What needs to be done
Pictures stay out of the output. Return exactly the lines below from the one with "For each line" down to the one with "b 2] (get-locals)) [67, 56]", both included, and nothing more.

-- Supplied information follows --

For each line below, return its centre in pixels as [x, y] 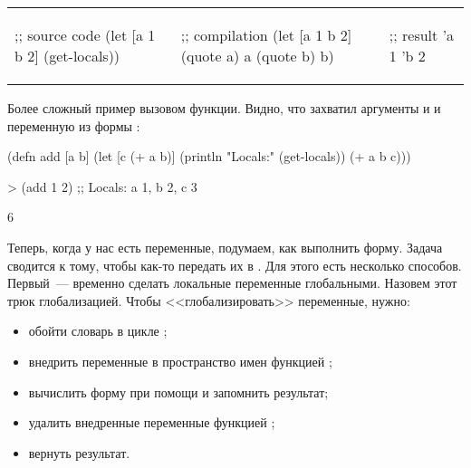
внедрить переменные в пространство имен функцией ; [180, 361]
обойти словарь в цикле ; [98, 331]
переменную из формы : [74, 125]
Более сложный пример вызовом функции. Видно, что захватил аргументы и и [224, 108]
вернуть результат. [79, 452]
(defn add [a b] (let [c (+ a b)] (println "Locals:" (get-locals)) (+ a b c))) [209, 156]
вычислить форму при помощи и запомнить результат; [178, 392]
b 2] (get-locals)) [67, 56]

-- Supplied information concluded --
-- Supplied information follows --

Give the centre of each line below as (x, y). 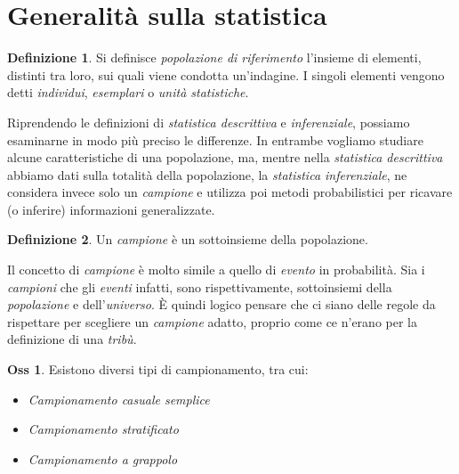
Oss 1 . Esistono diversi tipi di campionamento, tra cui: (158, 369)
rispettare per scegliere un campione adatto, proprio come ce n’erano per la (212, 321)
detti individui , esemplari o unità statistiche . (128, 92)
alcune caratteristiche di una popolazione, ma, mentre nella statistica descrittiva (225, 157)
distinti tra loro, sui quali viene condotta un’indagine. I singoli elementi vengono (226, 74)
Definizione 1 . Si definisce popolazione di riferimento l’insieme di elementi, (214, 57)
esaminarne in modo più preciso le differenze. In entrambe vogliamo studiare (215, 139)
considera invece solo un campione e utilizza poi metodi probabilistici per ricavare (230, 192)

-- Supplied information concluded --

Result of this exercise
For each line below, return its centre in pixels as [x, y] 
внедрить переменные в пространство имен функцией ; [180, 361]
обойти словарь в цикле ; [98, 331]
переменную из формы : [74, 125]
Более сложный пример вызовом функции. Видно, что захватил аргументы и и [224, 108]
вернуть результат. [79, 452]
(defn add [a b] (let [c (+ a b)] (println "Locals:" (get-locals)) (+ a b c))) [209, 156]
вычислить форму при помощи и запомнить результат; [178, 392]
b 2] (get-locals)) [67, 56]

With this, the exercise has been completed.